• Atossa Therapeutics highlighted preclinical study results for (Z)-endoxifen in Duchenne muscular dystrophy that were already presented March 11, 2026 at MDA Clinical & Scientific Conference.
• Data indicated (Z)-endoxifen improved muscle function and body composition in dystrophic mouse models, supporting a move toward clinical testing.
• FDA granted Orphan Drug designation for (Z)-endoxifen in Duchenne muscular dystrophy in January 2026, strengthening regulatory positioning for a potential rare-disease development path.
• FDA also granted Rare Pediatric Disease designation for (Z)-endoxifen in McCune-Albright Syndrome in early May 2026, creating potential eligibility for a Priority Review Voucher upon approval of a qualifying marketing application.

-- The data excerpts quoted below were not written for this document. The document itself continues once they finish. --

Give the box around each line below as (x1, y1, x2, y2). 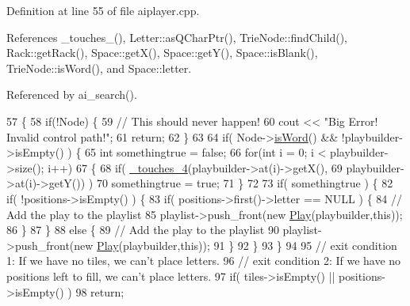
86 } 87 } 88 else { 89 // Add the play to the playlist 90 (6, 221, 279, 238)
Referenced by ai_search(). (6, 86, 137, 103)
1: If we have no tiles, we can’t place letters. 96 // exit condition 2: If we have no (6, 252, 401, 269)
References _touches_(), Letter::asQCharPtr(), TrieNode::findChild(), (6, 28, 347, 45)
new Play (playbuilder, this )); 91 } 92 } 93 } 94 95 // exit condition (74, 236, 397, 253)
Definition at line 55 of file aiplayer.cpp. (6, 2, 200, 18)
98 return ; (75, 283, 125, 300)
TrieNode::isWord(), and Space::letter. (6, 59, 192, 76)

Disclaimer: This news brief was created by Public Technologies (PUBT) using generative artificial intelligence. While PUBT strives to provide accurate and timely information, this AI-generated content is for informational purposes only and should not be interpreted as financial, investment, or legal advice. Atossa Therapeutics Inc. published the original content used to generate this news brief via EDGAR, the Electronic Data Gathering, Analysis, and Retrieval system operated by the U.S. Securities and Exchange Commission (Ref. ID: 0001193125-26-213439), on May 08, 2026, and is solely responsible for the information contained therein.